If the unit vectors ` vec(e_(1))` and `vec(e_(2))` are inclined at an angle `2theta` and `|vec(e_(1)) - vec(e_(2))| lt 2` , then for `theta in [0,pi], theta` may lie in the interval

To solve the problem step by step, we will analyze the given conditions and derive the range for θ. ### Step 1: Understand the Given Information We have two unit vectors \( \vec{e_1} \) and \( \vec{e_2} \) such that: - The angle between them is \( 2\theta \). - The magnitude of their difference is less than 2, i.e., \( |\vec{e_1} - \vec{e_2}| < 2 \). ### Step 2: Express the Magnitude Condition Since both vectors are unit vectors, we know: \[ |\vec{e_1}| = 1 \quad \text{and} \quad |\vec{e_2}| = 1 \] Now, we can express the magnitude of the difference: \[ |\vec{e_1} - \vec{e_2}|^2 < 4 \] Expanding this, we have: \[ (\vec{e_1} - \vec{e_2}) \cdot (\vec{e_1} - \vec{e_2}) < 4 \] This expands to: \[ |\vec{e_1}|^2 + |\vec{e_2}|^2 - 2 \vec{e_1} \cdot \vec{e_2} < 4 \] ### Step 3: Substitute the Magnitudes Since \( |\vec{e_1}|^2 = 1 \) and \( |\vec{e_2}|^2 = 1 \), we substitute these values: \[ 1 + 1 - 2 \vec{e_1} \cdot \vec{e_2} < 4 \] This simplifies to: \[ 2 - 2 \vec{e_1} \cdot \vec{e_2} < 4 \] ### Step 4: Rearranging the Inequality Rearranging gives: \[ -2 \vec{e_1} \cdot \vec{e_2} < 2 \] Dividing by -2 (and reversing the inequality): \[ \vec{e_1} \cdot \vec{e_2} > -1 \] ### Step 5: Relate the Dot Product to the Angle The dot product of two vectors can be expressed in terms of the angle between them: \[ \vec{e_1} \cdot \vec{e_2} = |\vec{e_1}| |\vec{e_2}| \cos(2\theta) = \cos(2\theta) \] Thus, we have: \[ \cos(2\theta) > -1 \] ### Step 6: Analyzing the Cosine Condition The cosine function has a range of \([-1, 1]\).

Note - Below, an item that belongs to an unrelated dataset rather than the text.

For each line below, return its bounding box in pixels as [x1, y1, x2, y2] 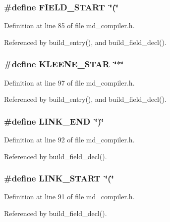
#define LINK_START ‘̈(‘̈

The condition \( \cos(2\theta) > -1 \) is always satisfied for any angle \( 2\theta \) except when \( 2\theta = \pi \) (where \( \cos(2\theta) = -1 \)). Therefore, we need to exclude this case: \[ 2\theta \neq \pi \implies \theta \neq \frac{\pi}{2} \] ### Step 7: Determine the Range of θ Since \( \theta \) is defined in the interval \([0, \pi]\), we conclude: \[ \theta \in [0, \pi] \text{ but } \theta \neq \frac{\pi}{2} \] Thus, the valid interval for \( \theta \) is: \[ \theta \in [0, \frac{\pi}{2}) \cup (\frac{\pi}{2}, \pi] \] ### Final Answer The interval for \( \theta \) is: \[ \theta \in [0, \frac{\pi}{2}) \cup (\frac{\pi}{2}, \pi] \]